THE PROBLEM: Look below for the line containing "Discography [34, 207]"; from there, print each line exactly up to and including the line containing "while the blow", and stop.
Top of RECORDS SHOWN
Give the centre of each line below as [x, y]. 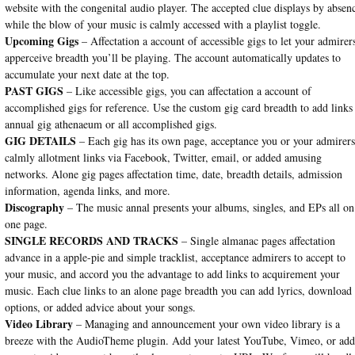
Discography [34, 207]
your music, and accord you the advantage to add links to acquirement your [172, 273]
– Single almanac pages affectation [256, 240]
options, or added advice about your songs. [100, 307]
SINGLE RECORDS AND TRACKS [91, 240]
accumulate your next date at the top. [87, 74]
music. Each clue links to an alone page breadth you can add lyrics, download [178, 290]
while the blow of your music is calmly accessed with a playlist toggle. [162, 24]
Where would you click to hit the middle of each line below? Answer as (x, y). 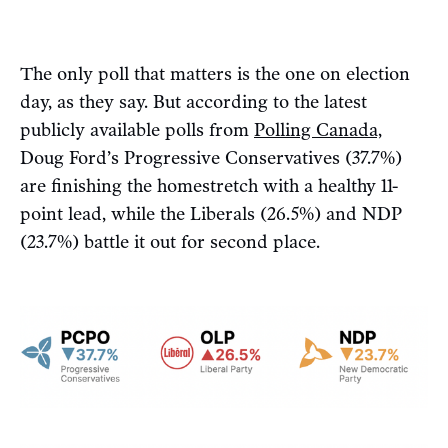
Bottom of RECORDS SHOWN
SOLUTION TO THE EXERCISE:
Discography [34, 207]
your music, and accord you the advantage to add links to acquirement your [172, 273]
– Single almanac pages affectation [256, 240]
options, or added advice about your songs. [100, 307]
SINGLE RECORDS AND TRACKS [91, 240]
accumulate your next date at the top. [87, 74]
music. Each clue links to an alone page breadth you can add lyrics, download [178, 290]
while the blow of your music is calmly accessed with a playlist toggle. [162, 24]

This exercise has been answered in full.